Use lean language. Languages such as Java, or sometimes C++ sometimes seem to encourage nasty, convoluted solutions. Simple things tend to span over multiple lines of code, and you just need to use 3 external libraries and a big framework to manage it all. Consider using Python, Ruby, etc. - if not for your project, then for some private use. It can change your mindset to favor simplicity, and to be assured that simplicity is possible.
Reduce the amount of data you're working with by serialising the task into a series of smaller tasks. Most people can only hold half a dozen (plus or minus) conditions in their head while coding, so make that the unit of implementation. Design for all the tasks you need to accomplish, but then ruthlessly hack the design so that you never have to play with more than half a dozen paths though the module.
This follows from Bendazo's post - simplify until it becomes easy.
It is inevitable once you have been a programmer that this will happen. If you seriously have unestimated the effort or hit a problem where your solution just doesn't work then stop coding and get talking to your project manager. I always like to take the solutions with me to the meeting, problem is A, you can do x which will take 3 days or we can try y which will take 6 days. Don't make the choice yourself.
Talk to other programmers every step of the way. The more eyes there are on the design, the more likely an overcomplicated aspect is revealed early, before it becomes too ossified in the codebase.
Constantly ask yourself how you will use whatever you are currently working on. If the answer is that you're not sure, stop to rethink what you're doing.
I've found it useful to jot down thoughts about how to potentially simplify something I'm currently working on. That way, once I actually have it working, it's easier to go back and refactor or redo as necessary instead of messing with something that's not even functional yet.
This is a delicate balancing act: on the one hand you don't want something that takes too long to design and implement, on the other hand you don't want a hack that isn't complicated enough to deal with next week's problem, or even worse requires rewriting to adapt.
A couple of techniques I find helpful:
If something seems more complex than you would like then never sit down to implement it as soon as you have finished thinking about it. Find something else to do for the rest of the day. Numerous times I end up thinking of a different solution to an early part of the problem that removes a lot of the complexity later on.

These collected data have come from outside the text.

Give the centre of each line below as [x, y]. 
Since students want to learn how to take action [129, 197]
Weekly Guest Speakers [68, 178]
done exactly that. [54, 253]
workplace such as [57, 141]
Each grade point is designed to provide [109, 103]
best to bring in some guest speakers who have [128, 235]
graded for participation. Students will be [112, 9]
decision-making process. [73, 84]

In a similar vein have someone else you can bounce ideas off. Make sure you can explain to them why the complexity is justified!
If you are adding complexity because you think it will be justified in the future then try to establish when in the future you will use it. If you can't (realistically) imagine needing the complexity for a year or three then it probably isn't justifiable to pay for it now.
I ask my customers why they need some feature. I try and get to the bottom of their request and identify the problem they are experiencing. This often lends itself to a simpler solution than I (or they) would think of.
Of course, if you know your clients' work habits and what problems they have to tackle, you can understand their problems much better from the get-go. And if you "know them" know them, then you understand their speech better. So, develop a close working relationship with your users. It's step zero of engineering.
Take time to name the concepts of the system well, and find names that are related, this makes the system more familiar. Don't be hesitant to rename concepts, the better the connection to the world you know, the better your brain can work with it.
Ask for opinions from people who get their kicks from clean, simple solutions.
Only implement concepts needed by the current project (a desire for future proofing or generic systems make your design bloated).